Write the data below out exactly as it stands. Do not include the pictures.
*** DATA SUPPLIED Section Begins ***
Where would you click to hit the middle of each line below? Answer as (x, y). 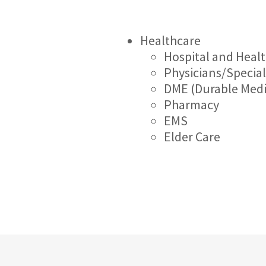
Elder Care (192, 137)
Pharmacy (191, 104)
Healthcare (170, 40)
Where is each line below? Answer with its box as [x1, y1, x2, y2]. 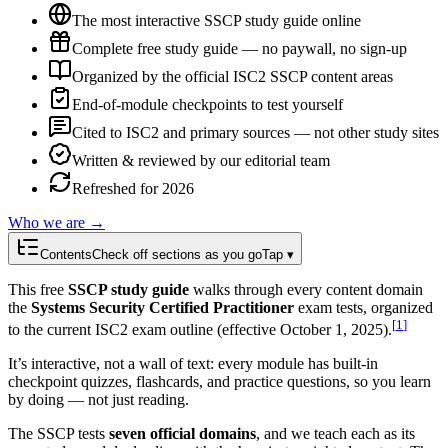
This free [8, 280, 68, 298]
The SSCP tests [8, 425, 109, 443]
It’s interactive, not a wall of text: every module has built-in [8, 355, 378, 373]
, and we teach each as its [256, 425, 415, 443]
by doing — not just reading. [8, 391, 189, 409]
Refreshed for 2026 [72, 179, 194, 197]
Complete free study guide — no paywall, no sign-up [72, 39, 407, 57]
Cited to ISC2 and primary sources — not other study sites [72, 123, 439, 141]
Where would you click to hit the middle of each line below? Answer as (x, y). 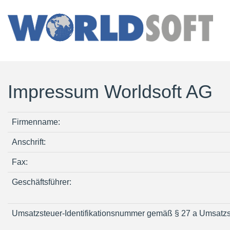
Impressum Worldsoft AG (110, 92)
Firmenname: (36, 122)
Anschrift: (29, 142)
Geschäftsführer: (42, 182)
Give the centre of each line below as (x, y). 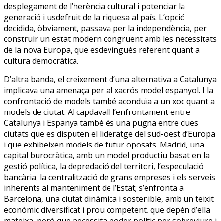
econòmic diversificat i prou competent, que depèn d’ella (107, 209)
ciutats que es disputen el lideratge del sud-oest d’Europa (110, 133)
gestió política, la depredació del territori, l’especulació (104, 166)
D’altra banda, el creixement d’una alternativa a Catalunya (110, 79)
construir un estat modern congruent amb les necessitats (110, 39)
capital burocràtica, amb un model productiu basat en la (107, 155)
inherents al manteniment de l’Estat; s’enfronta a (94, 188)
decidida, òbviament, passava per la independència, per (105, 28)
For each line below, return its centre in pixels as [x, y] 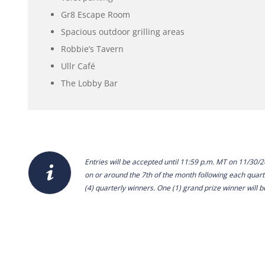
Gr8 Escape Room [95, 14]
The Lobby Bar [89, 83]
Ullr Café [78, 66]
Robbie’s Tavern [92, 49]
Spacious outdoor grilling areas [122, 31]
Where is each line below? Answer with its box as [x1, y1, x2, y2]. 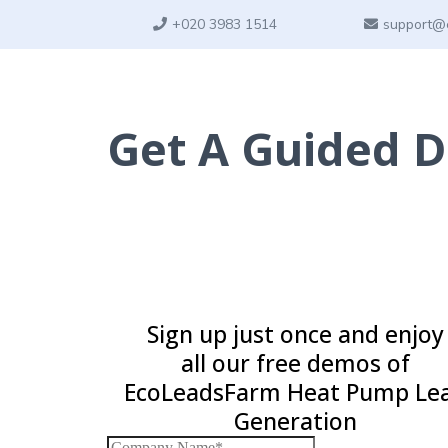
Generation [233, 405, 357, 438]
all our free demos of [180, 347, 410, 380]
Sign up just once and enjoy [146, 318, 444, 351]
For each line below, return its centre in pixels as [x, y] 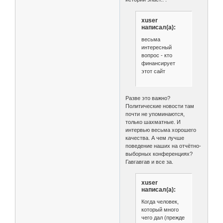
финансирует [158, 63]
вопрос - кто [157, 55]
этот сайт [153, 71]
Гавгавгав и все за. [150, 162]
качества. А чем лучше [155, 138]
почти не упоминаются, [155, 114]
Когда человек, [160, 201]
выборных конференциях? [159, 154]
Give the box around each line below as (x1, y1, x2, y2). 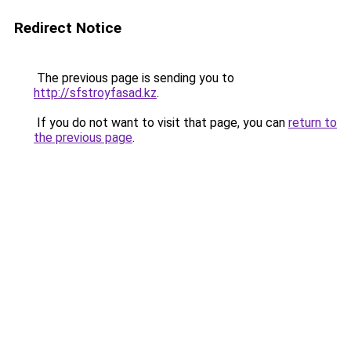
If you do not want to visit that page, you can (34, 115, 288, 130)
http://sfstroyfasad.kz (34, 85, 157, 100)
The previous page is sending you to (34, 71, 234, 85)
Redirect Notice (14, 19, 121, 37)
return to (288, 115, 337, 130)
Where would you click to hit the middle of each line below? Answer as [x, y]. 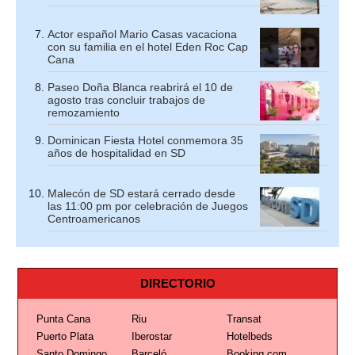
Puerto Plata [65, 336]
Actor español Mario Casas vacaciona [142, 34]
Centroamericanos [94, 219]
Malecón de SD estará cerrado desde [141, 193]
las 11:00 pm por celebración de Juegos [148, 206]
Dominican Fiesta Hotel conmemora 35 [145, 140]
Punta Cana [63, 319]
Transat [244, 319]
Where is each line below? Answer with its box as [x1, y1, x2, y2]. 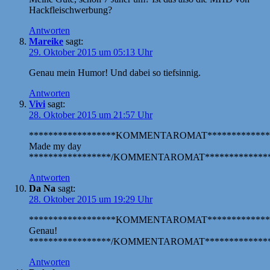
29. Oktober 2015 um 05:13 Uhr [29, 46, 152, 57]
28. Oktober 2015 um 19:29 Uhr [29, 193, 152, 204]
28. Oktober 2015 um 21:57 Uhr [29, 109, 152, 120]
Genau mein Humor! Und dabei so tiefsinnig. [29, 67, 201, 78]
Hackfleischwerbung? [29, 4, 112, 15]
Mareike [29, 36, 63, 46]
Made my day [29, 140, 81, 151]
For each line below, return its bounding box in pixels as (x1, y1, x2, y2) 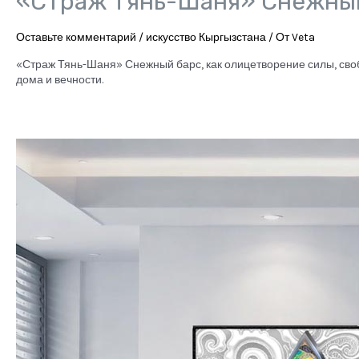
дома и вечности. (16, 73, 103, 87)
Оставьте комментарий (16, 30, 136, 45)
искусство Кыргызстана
*** DATA SUPPLIED Section Ends ***
> _EXERCISE RESULT_
Where would you click to hit the middle of each line below? Answer as (x, y). 
Elder Care (192, 137)
Pharmacy (191, 104)
Healthcare (170, 40)
Where is each line below? Answer with its box as [x1, y1, x2, y2]. 
This free [8, 280, 68, 298]
The SSCP tests [8, 425, 109, 443]
It’s interactive, not a wall of text: every module has built-in [8, 355, 378, 373]
, and we teach each as its [256, 425, 415, 443]
by doing — not just reading. [8, 391, 189, 409]
Refreshed for 2026 [72, 179, 194, 197]
Complete free study guide — no paywall, no sign-up [72, 39, 407, 57]
Cited to ISC2 and primary sources — not other study sites [72, 123, 439, 141]
Where would you click to hit the middle of each line below? Answer as (x, y). 
Impressum Worldsoft AG (110, 92)
Firmenname: (36, 122)
Anschrift: (29, 142)
Geschäftsführer: (42, 182)
Give the centre of each line below as (x, y). 
econòmic diversificat i prou competent, que depèn d’ella (107, 209)
ciutats que es disputen el lideratge del sud-oest d’Europa (110, 133)
gestió política, la depredació del territori, l’especulació (104, 166)
D’altra banda, el creixement d’una alternativa a Catalunya (110, 79)
construir un estat modern congruent amb les necessitats (110, 39)
capital burocràtica, amb un model productiu basat en la (107, 155)
inherents al manteniment de l’Estat; s’enfronta a (94, 188)
decidida, òbviament, passava per la independència, per (105, 28)
For each line below, return its centre in pixels as [x, y] 
Gr8 Escape Room [95, 14]
The Lobby Bar [89, 83]
Ullr Café [78, 66]
Robbie’s Tavern [92, 49]
Spacious outdoor grilling areas [122, 31]
Where is each line below? Answer with its box as [x1, y1, x2, y2]. 
Generation [233, 405, 357, 438]
all our free demos of [180, 347, 410, 380]
Sign up just once and enjoy [146, 318, 444, 351]
For each line below, return its centre in pixels as [x, y] 
финансирует [158, 63]
вопрос - кто [157, 55]
этот сайт [153, 71]
Гавгавгав и все за. [150, 162]
качества. А чем лучше [155, 138]
почти не упоминаются, [155, 114]
Когда человек, [160, 201]
выборных конференциях? [159, 154]
Give the box around each line below as (x1, y1, x2, y2). 
If you do not want to visit that page, you can (34, 115, 288, 130)
http://sfstroyfasad.kz (34, 85, 157, 100)
The previous page is sending you to (34, 71, 234, 85)
Redirect Notice (14, 19, 121, 37)
return to (288, 115, 337, 130)
Where would you click to hit the middle of each line below? Answer as [x, y]. 
Puerto Plata [65, 336]
Actor español Mario Casas vacaciona [142, 34]
Centroamericanos [94, 219]
Malecón de SD estará cerrado desde [141, 193]
las 11:00 pm por celebración de Juegos [148, 206]
Dominican Fiesta Hotel conmemora 35 [145, 140]
Punta Cana [63, 319]
Transat [244, 319]
Where is each line below? Answer with its box as [x1, y1, x2, y2]. 
29. Oktober 2015 um 05:13 Uhr [29, 46, 152, 57]
28. Oktober 2015 um 19:29 Uhr [29, 193, 152, 204]
28. Oktober 2015 um 21:57 Uhr [29, 109, 152, 120]
Genau mein Humor! Und dabei so tiefsinnig. [29, 67, 201, 78]
Hackfleischwerbung? [29, 4, 112, 15]
Mareike [29, 36, 63, 46]
Made my day [29, 140, 81, 151]
For each line below, return its bounding box in pixels as (x1, y1, x2, y2) 
дома и вечности. (16, 73, 103, 87)
Оставьте комментарий (16, 30, 136, 45)
искусство Кыргызстана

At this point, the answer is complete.